Wherever the line that contains "Conclusions [6, 198, 121, 226]" falls, repeat it and the lines after it exactly until the records end, without any pictures.

Provided records START

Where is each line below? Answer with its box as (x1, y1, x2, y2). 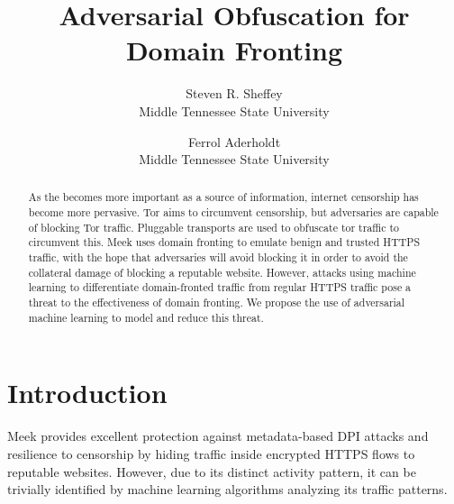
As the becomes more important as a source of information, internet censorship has (28, 189, 419, 205)
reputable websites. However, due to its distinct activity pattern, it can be (7, 462, 416, 481)
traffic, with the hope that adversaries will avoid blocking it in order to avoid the (28, 250, 408, 265)
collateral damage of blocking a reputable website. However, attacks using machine (28, 264, 416, 279)
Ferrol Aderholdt (187, 132, 281, 151)
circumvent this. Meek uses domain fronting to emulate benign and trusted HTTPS (28, 234, 421, 250)
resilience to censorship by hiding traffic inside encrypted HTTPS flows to (7, 444, 415, 463)
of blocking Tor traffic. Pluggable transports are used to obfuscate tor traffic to (28, 219, 400, 234)
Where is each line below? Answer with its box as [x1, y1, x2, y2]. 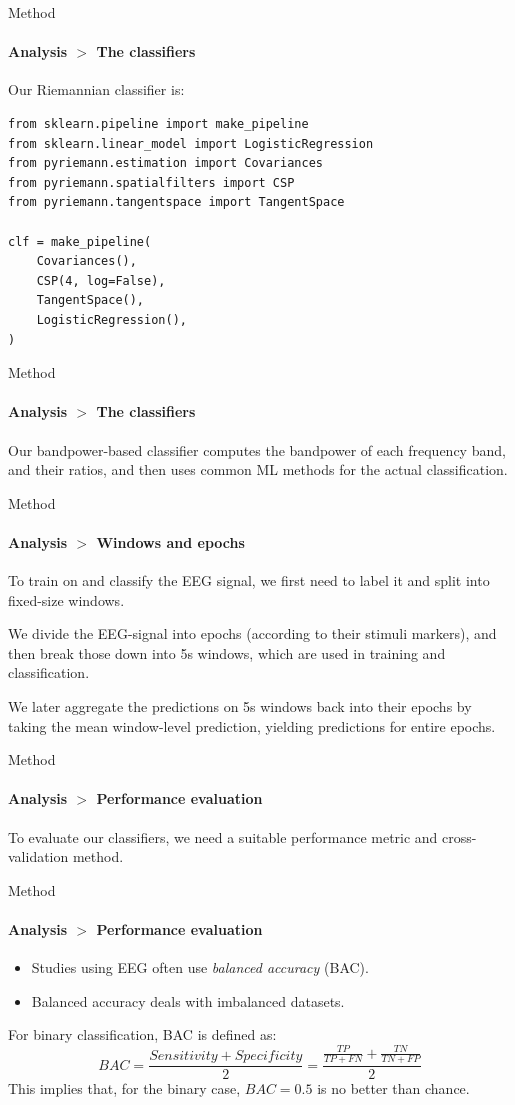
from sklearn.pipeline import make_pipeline [8, 116, 309, 131]
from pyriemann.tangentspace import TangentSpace [8, 195, 345, 210]
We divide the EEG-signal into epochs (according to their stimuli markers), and [8, 623, 497, 644]
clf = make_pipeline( [8, 234, 152, 249]
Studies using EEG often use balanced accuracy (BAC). [31, 957, 369, 978]
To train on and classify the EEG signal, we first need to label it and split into [8, 570, 490, 591]
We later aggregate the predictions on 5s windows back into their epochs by [8, 696, 472, 717]
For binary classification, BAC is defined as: [8, 1024, 277, 1045]
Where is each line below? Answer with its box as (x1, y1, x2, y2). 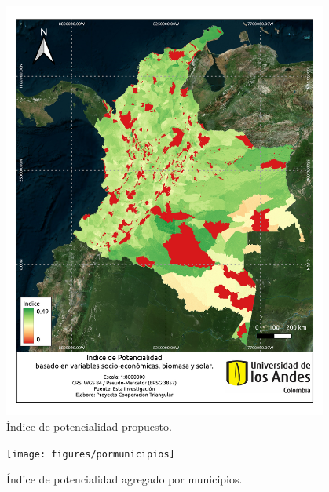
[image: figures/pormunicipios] (6, 448, 175, 460)
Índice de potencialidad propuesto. (6, 418, 172, 435)
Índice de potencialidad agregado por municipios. (6, 471, 243, 487)
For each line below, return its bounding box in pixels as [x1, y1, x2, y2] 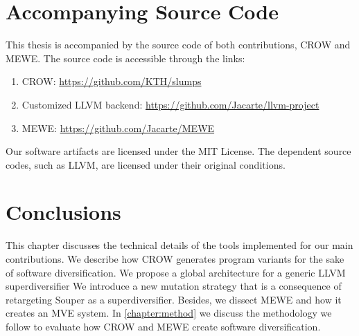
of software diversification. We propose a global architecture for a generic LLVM [6, 265, 346, 279]
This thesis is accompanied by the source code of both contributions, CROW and [6, 37, 351, 52]
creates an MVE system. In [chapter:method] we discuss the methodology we [6, 306, 332, 320]
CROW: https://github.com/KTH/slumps [21, 74, 202, 88]
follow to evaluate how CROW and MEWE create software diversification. [6, 319, 321, 333]
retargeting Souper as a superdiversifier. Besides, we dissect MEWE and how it [6, 292, 342, 306]
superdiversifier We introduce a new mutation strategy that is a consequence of [6, 279, 342, 293]
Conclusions [6, 198, 121, 226]
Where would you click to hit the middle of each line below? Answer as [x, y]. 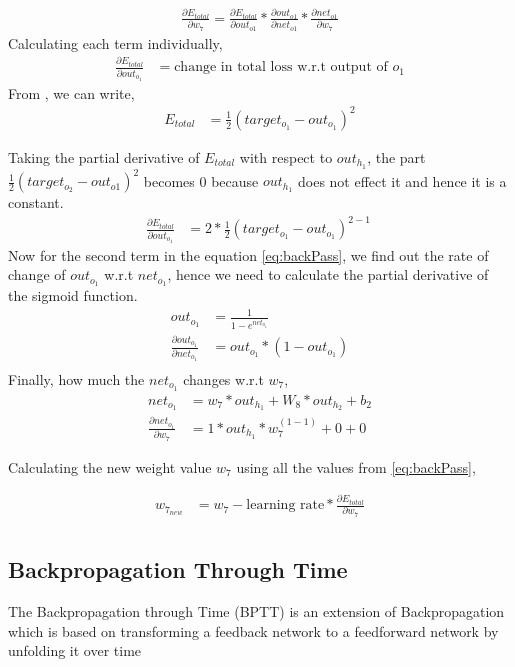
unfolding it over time [75, 650]
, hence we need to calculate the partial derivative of [328, 274]
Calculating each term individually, [115, 42]
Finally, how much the [76, 378]
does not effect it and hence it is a [402, 180]
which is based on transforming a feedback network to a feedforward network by [253, 630]
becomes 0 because [201, 180]
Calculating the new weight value [110, 466]

Provided records END

### Task result
Conclusions [6, 198, 121, 226]
Where would you click to hit the middle of each line below? Answer as [x, y]. 
unfolding it over time [75, 650]
, hence we need to calculate the partial derivative of [328, 274]
Calculating each term individually, [115, 42]
Finally, how much the [76, 378]
does not effect it and hence it is a [402, 180]
which is based on transforming a feedback network to a feedforward network by [253, 630]
becomes 0 because [201, 180]
Calculating the new weight value [110, 466]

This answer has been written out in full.